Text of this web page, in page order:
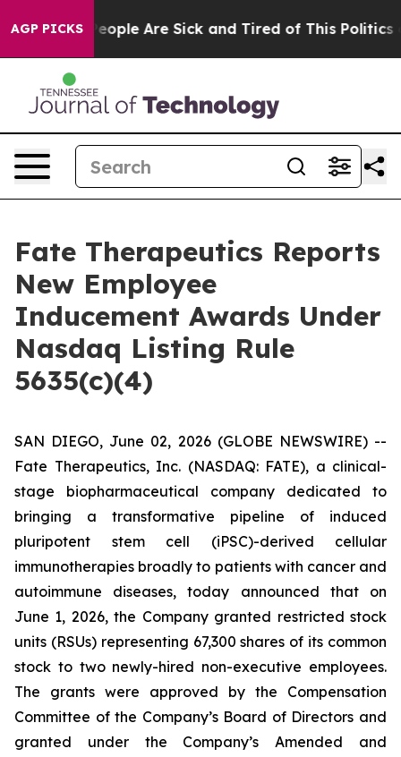
AGP PICKS
Win: “People Are Sick and Tired of This Politics of
Fate Therapeutics Reports
New Employee
Inducement Awards Under
Nasdaq Listing Rule
5635(c)(4)
SAN DIEGO, June 02, 2026 (GLOBE NEWSWIRE) --
Fate Therapeutics, Inc. (NASDAQ: FATE), a clinical-
stage biopharmaceutical company dedicated to
bringing a transformative pipeline of induced
pluripotent stem cell (iPSC)-derived cellular
immunotherapies broadly to patients with cancer and
autoimmune diseases, today announced that on
June 1, 2026, the Company granted restricted stock
units (RSUs) representing 67,300 shares of its common
stock to two newly-hired non-executive employees.
The grants were approved by the Compensation
Committee of the Company’s Board of Directors and
granted under the Company’s Amended and
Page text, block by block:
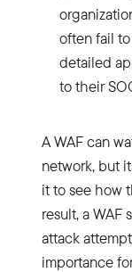
often fail
detailed
to their
A WAF can
network, but
it to see how
result, a WAF
attack
importance
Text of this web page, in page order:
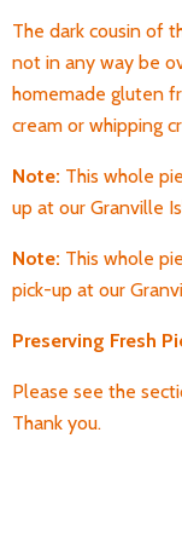
The dark cousin of
not in any way be
homemade gluten
cream or whipping
Note: This whole
up at our Granville
Note: This whole
pick-up at our
Preserving Fresh
Please see the
Thank you.
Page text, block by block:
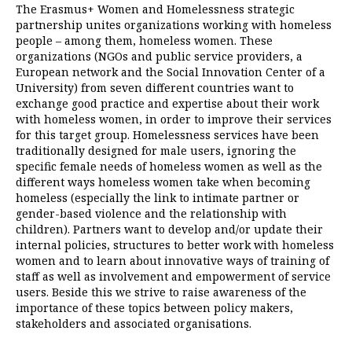
The Erasmus+ Women and Homelessness strategic
partnership unites organizations working with homeless
people – among them, homeless women. These
organizations (NGOs and public service providers, a
European network and the Social Innovation Center of a
University) from seven different countries want to
exchange good practice and expertise about their work
with homeless women, in order to improve their services
for this target group. Homelessness services have been
traditionally designed for male users, ignoring the
specific female needs of homeless women as well as the
different ways homeless women take when becoming
homeless (especially the link to intimate partner or
gender-based violence and the relationship with
children). Partners want to develop and/or update their
internal policies, structures to better work with homeless
women and to learn about innovative ways of training of
staff as well as involvement and empowerment of service
users. Beside this we strive to raise awareness of the
importance of these topics between policy makers,
stakeholders and associated organisations.
+-------+
### WHAT YOU HAVE TO DO
Repeat, exactly and in full, each line from the start of the data to the line that contains "bringing a transformative pipeline of induced". Pictures do not go in.

### COMPLETED TASK
Text of this web page, in page order:
AGP PICKS
Win: “People Are Sick and Tired of This Politics of
Fate Therapeutics Reports
New Employee
Inducement Awards Under
Nasdaq Listing Rule
5635(c)(4)
SAN DIEGO, June 02, 2026 (GLOBE NEWSWIRE) --
Fate Therapeutics, Inc. (NASDAQ: FATE), a clinical-
stage biopharmaceutical company dedicated to
bringing a transformative pipeline of induced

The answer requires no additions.